#### PROBLEM DESCRIPTION:
An exact transcript of all the records is required, with nothing left out.

#### AVAILABLE RECORDS:
▼▼▼

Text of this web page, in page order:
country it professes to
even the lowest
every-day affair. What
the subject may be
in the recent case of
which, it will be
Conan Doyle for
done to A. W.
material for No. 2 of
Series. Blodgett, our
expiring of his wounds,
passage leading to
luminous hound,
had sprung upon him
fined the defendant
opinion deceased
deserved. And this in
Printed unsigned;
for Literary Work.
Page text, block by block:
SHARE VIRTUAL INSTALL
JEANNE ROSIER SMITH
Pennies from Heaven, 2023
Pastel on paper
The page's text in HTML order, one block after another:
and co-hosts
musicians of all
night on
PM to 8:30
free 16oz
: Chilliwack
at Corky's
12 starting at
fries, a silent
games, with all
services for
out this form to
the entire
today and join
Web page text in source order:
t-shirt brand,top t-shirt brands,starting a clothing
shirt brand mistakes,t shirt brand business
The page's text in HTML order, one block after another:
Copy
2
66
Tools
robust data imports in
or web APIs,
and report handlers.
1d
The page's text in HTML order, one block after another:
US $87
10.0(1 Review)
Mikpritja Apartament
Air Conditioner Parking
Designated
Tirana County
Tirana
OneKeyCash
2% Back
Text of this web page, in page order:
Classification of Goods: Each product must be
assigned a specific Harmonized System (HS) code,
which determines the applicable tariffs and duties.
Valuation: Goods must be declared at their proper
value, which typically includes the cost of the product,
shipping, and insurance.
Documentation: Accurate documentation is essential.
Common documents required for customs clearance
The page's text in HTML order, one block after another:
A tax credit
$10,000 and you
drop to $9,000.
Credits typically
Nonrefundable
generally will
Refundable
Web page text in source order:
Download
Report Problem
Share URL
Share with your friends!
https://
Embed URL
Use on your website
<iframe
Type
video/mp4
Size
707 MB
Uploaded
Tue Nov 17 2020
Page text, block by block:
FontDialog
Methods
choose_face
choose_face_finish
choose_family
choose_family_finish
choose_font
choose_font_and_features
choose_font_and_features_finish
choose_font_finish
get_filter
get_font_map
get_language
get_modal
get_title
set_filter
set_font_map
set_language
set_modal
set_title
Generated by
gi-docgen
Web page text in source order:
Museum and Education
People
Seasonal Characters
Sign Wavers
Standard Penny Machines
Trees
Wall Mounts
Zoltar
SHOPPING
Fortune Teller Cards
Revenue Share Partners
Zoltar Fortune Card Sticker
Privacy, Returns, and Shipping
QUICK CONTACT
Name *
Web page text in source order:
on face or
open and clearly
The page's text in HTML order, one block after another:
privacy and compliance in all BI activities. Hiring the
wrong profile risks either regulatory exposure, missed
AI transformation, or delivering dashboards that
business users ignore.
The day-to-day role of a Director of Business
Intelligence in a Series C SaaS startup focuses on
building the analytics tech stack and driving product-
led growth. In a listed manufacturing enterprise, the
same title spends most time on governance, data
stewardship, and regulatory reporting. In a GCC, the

▲▲▲

#### SOLUTION FOR THIS EXERCISE:
Text of this web page, in page order:
country it professes to
even the lowest
every-day affair. What
the subject may be
in the recent case of
which, it will be
Conan Doyle for
done to A. W.
material for No. 2 of
Series. Blodgett, our
expiring of his wounds,
passage leading to
luminous hound,
had sprung upon him
fined the defendant
opinion deceased
deserved. And this in
Printed unsigned;
for Literary Work.
Page text, block by block:
SHARE VIRTUAL INSTALL
JEANNE ROSIER SMITH
Pennies from Heaven, 2023
Pastel on paper
The page's text in HTML order, one block after another:
and co-hosts
musicians of all
night on
PM to 8:30
free 16oz
: Chilliwack
at Corky's
12 starting at
fries, a silent
games, with all
services for
out this form to
the entire
today and join
Web page text in source order:
t-shirt brand,top t-shirt brands,starting a clothing
shirt brand mistakes,t shirt brand business
The page's text in HTML order, one block after another:
Copy
2
66
Tools
robust data imports in
or web APIs,
and report handlers.
1d
The page's text in HTML order, one block after another:
US $87
10.0(1 Review)
Mikpritja Apartament
Air Conditioner Parking
Designated
Tirana County
Tirana
OneKeyCash
2% Back
Text of this web page, in page order:
Classification of Goods: Each product must be
assigned a specific Harmonized System (HS) code,
which determines the applicable tariffs and duties.
Valuation: Goods must be declared at their proper
value, which typically includes the cost of the product,
shipping, and insurance.
Documentation: Accurate documentation is essential.
Common documents required for customs clearance
The page's text in HTML order, one block after another:
A tax credit
$10,000 and you
drop to $9,000.
Credits typically
Nonrefundable
generally will
Refundable
Web page text in source order:
Download
Report Problem
Share URL
Share with your friends!
https://
Embed URL
Use on your website
<iframe
Type
video/mp4
Size
707 MB
Uploaded
Tue Nov 17 2020
Page text, block by block:
FontDialog
Methods
choose_face
choose_face_finish
choose_family
choose_family_finish
choose_font
choose_font_and_features
choose_font_and_features_finish
choose_font_finish
get_filter
get_font_map
get_language
get_modal
get_title
set_filter
set_font_map
set_language
set_modal
set_title
Generated by
gi-docgen
Web page text in source order:
Museum and Education
People
Seasonal Characters
Sign Wavers
Standard Penny Machines
Trees
Wall Mounts
Zoltar
SHOPPING
Fortune Teller Cards
Revenue Share Partners
Zoltar Fortune Card Sticker
Privacy, Returns, and Shipping
QUICK CONTACT
Name *
Web page text in source order:
on face or
open and clearly
The page's text in HTML order, one block after another:
privacy and compliance in all BI activities. Hiring the
wrong profile risks either regulatory exposure, missed
AI transformation, or delivering dashboards that
business users ignore.
The day-to-day role of a Director of Business
Intelligence in a Series C SaaS startup focuses on
building the analytics tech stack and driving product-
led growth. In a listed manufacturing enterprise, the
same title spends most time on governance, data
stewardship, and regulatory reporting. In a GCC, the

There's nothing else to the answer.